雁屋哲作品における両親の希薄さ

死んだ母と兄弟のような父

雁屋哲というと今は『美味しんぼ』なんだけど、私に一番馴染みのあった時代の雁屋哲というと、昔々に書いたように『男組』『野望の王国』『黒の鍵』といった暴力抜きでは語れないような作品が多くを占めていた。私はこういった作品を読みながら、一つ感じたことがあった。

それは主人公側の両親の存在の希薄さだ。例えば『男組』の主人公の名前は『流全次郎』なんだけど、その父親は『流統太郎』というのだ。普通に見れば、親子というよりも兄弟の名前だと思う。そして『流全次郎』の母親は写真でしか登場しない。同じように他の作品でも、主人公の両親、特に母親はとっくに死んでいることが多い。そして父親は父親というよりは同志であり兄弟分のような描かれかたをすることが多かった。

野望の王国』など、そもそも父親不在が発端であり、主人公『橘征五郎』とその兄『征二郎』の対立と和解を軸に話が展開して行く。

一方、強烈な父性を発揮しているのは多くは敵方で、『男組』の敵方である『神龍剛司』の背後にいるラスボスの『影の総理』は、圧倒的な理不尽さで『神龍剛司』を支配する父親として現れる。

美味しんぼ』においても主人公『士郎』の父である『海原雄山』は、出現当初は明確に敵方であって、理不尽な父親として強烈な存在感を放っていた。そして母親は既に死亡していた。

こういった両親の現れ方が全くの創作ならそれはそれでよいのだが、何らかの事実の反映ということになれば、雁屋哲の育った家庭環境は相当に複雑なものではなかったかと推測させる。

さて、海原雄山だが美味しんぼが巻を重ねるにつれて、子を導くグルとしての父親に変質して行った。
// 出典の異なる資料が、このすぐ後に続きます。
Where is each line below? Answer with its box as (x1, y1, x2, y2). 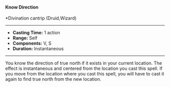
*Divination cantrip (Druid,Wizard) (5, 15, 77, 21)
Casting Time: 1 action (12, 30, 60, 36)
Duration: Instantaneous (12, 46, 64, 52)
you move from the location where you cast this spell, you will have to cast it (5, 71, 164, 77)
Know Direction (5, 4, 39, 10)
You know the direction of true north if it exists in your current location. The (5, 60, 162, 66)
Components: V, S (12, 40, 52, 46)
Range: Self (12, 35, 38, 41)
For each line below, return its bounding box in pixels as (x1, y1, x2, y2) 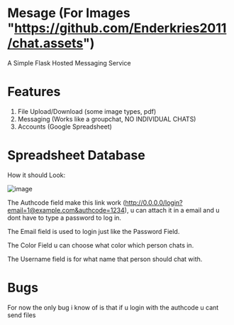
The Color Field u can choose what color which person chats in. (7, 240, 194, 250)
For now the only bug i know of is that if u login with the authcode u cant (7, 303, 219, 311)
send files (7, 311, 36, 319)
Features (7, 84, 61, 100)
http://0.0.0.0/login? (125, 198, 183, 207)
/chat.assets (7, 36, 84, 51)
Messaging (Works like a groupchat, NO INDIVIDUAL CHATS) (17, 114, 196, 123)
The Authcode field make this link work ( (7, 198, 126, 207)
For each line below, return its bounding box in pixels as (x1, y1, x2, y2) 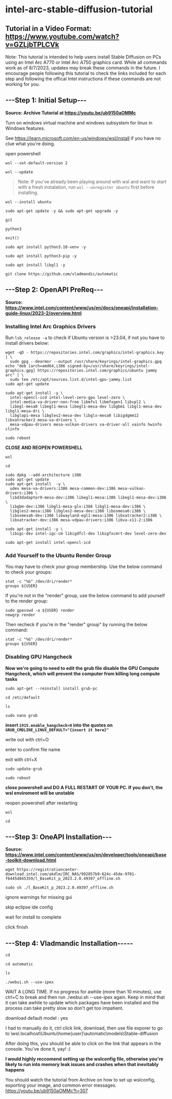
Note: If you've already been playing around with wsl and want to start (17, 179, 167, 185)
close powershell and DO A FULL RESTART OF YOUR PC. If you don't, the (5, 784, 163, 790)
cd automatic (5, 962, 33, 967)
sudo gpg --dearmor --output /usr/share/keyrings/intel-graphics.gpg (10, 359, 162, 364)
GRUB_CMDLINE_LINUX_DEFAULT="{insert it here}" (5, 727, 109, 733)
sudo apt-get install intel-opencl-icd (5, 540, 91, 545)
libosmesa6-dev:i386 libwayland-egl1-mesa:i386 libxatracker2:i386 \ (10, 513, 162, 518)
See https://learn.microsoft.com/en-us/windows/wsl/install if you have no (5, 135, 161, 141)
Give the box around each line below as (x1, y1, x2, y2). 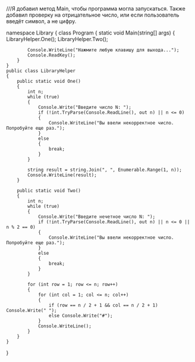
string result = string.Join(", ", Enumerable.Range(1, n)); (27, 167, 183, 173)
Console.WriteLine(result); (27, 172, 97, 178)
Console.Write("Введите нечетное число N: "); (37, 214, 156, 220)
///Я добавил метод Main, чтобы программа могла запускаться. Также (6, 5, 185, 12)
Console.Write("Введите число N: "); (37, 104, 132, 110)
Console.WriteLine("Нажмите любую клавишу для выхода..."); (27, 47, 180, 53)
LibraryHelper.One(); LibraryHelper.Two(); (6, 36, 108, 42)
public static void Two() (17, 188, 81, 194)
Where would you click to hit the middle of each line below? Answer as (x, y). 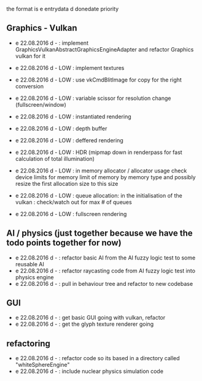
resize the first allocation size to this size (67, 183)
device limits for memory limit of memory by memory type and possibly (105, 177)
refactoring (29, 343)
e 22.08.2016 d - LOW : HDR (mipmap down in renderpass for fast (99, 152)
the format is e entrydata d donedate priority (63, 9)
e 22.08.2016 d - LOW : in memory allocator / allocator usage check (101, 171)
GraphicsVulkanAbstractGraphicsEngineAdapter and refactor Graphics (104, 49)
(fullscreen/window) (41, 104)
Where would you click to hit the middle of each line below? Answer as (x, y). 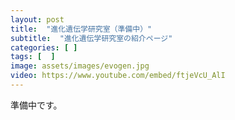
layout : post (37, 19)
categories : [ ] (44, 47)
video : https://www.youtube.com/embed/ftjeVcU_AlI (118, 76)
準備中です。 (36, 105)
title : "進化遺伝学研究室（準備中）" (81, 29)
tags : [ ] (33, 57)
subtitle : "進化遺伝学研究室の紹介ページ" (91, 38)
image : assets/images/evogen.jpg (80, 66)
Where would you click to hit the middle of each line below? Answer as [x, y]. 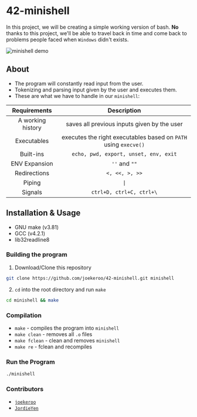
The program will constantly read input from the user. [79, 83]
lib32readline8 [32, 239]
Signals [32, 192]
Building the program [37, 255]
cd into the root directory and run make [60, 289]
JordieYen [27, 409]
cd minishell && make [33, 300]
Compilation [24, 315]
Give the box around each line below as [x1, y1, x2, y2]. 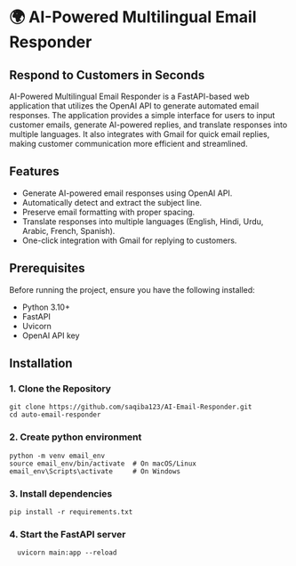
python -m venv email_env [9, 451, 105, 460]
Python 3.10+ [21, 302, 71, 312]
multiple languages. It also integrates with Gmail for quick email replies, [9, 129, 270, 139]
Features [9, 164, 60, 179]
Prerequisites [9, 261, 85, 276]
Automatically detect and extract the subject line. [21, 197, 203, 207]
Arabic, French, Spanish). [21, 225, 116, 236]
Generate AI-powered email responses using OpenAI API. [21, 188, 233, 198]
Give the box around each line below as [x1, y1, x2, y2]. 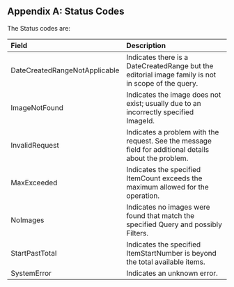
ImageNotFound [10, 102, 64, 112]
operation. [126, 191, 160, 201]
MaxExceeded [10, 178, 58, 187]
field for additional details [126, 144, 210, 154]
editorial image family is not [126, 70, 217, 79]
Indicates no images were [126, 202, 210, 212]
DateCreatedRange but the [126, 61, 214, 70]
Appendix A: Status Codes [7, 6, 125, 17]
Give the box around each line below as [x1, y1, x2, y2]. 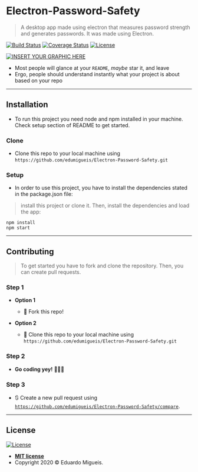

そして士郎も父親になった。士郎を父親にするにあたって、士郎の妻であるゆう子の妊娠期間が異常に長かったのも、雁屋哲になにか逡巡させるものがあったのかもしれない。ただまあ、孫は好いものらしく海原雄山と士郎は和解してしまった。

もし雁屋哲作品における両親の希薄さが実際の家庭環境の反映なら、この和解も現実の反映なのかもしれない。